Dalam seminar itu mereka tokoh dunia Islam sepakat mendukung dan membantu presiden Jokowi dalam upaya pemberantasan radikalisme terutama HTI dari bumi indonesia.
"Tokoh Islam dunia juga mengatakan, Pak Jokowi satu-satunya presiden yang berani membubarkan HTI pada masa jabatan yang dua tahun itu, Selama presiden sebelumnya Soeharto sampai 10 tahun kepemimpinan SBY," terang Haidar Alwi.
Menurutnya, saat berkuasa SBY pernah mengirim tuan guru bajang sebagai utusan menghampiri kantor ormas HTI masuk dan laporan kemudian tidak ada tindak lanjut, menurut laporan TGB di kantor HTI tersebut tidak didapatkan foto presiden dan lambang garuda.

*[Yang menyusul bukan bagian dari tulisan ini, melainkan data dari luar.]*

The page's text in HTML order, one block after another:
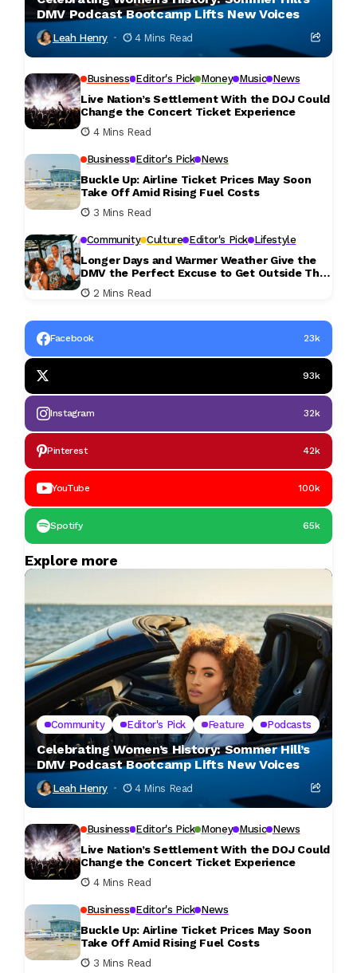
DMV Podcast Bootcamp Lifts New Voices
Leah Henry 4 Mins Read
Business Editor's Pick Money Music News
Live Nation’s Settlement With the DOJ Could
Change the Concert Ticket Experience
4 Mins Read
Business Editor's Pick News
Buckle Up: Airline Ticket Prices May Soon
Take Off Amid Rising Fuel Costs
3 Mins Read
Community Culture Editor's Pick Lifestyle
Longer Days and Warmer Weather Give the
DMV the Perfect Excuse to Get Outside This
Weekend
2 Mins Read
Facebook 23k
93k
Instagram 32k
Pinterest 42k
YouTube 100k
Spotify 65k
Explore more
Community Editor's Pick Feature Podcasts
Celebrating Women’s History: Sommer Hill’s
DMV Podcast Bootcamp Lifts New Voices
Leah Henry 4 Mins Read
Business Editor's Pick Money Music News
Live Nation’s Settlement With the DOJ Could
Change the Concert Ticket Experience
4 Mins Read
Business Editor's Pick News
Buckle Up: Airline Ticket Prices May Soon
Take Off Amid Rising Fuel Costs
3 Mins Read

Saat TGB menanyakan, soal tersebut mereka mengatakan bahwa mereka tidak mengakui pemerintah, tidak mengakui Pancasila dan mereka menyatakan akan berperoses untuk mendirikan negara khilafah.
Lanjut Haidar Alwi, Indonesia saat ini terlalu seksi, dengan berbagai sumber kekayaan alam dan energi yang berlimpah. Maka tak heran dari sebagian mereka yang setiap kali mengintai negara Indonesia, sehingga (invisible hand) yang kerap ingin membuat kerusuhan.
"Ada kepentingan-kepentingan asing, agar negara ini menjadi terpecah belah, sehingga kemudian dari kekacauan tersebut mereka mengambil kesempatan dan keuntungan," tandas Haidar Alwi.
Sementara itu HN Zandy yang merupakan Aktivis 88 mengatakan, bahwa saatnya pemerintah tegas melawan kaum radikalisme. Katanya, kalau bukan sekarang kapan lagi untuk menguatkan benteng Pancasila, UUD 1945, NKRI dan Bhineka Tunggal Ika.
"Jokowi harus tegas dan perlu kita dorong untuk memberangus paham radikalisme. Bibit radikalisme sudah ada sejak 20 lalu dan saatnya gerakannya kita hadang dan jangan sampai membesar," katanya.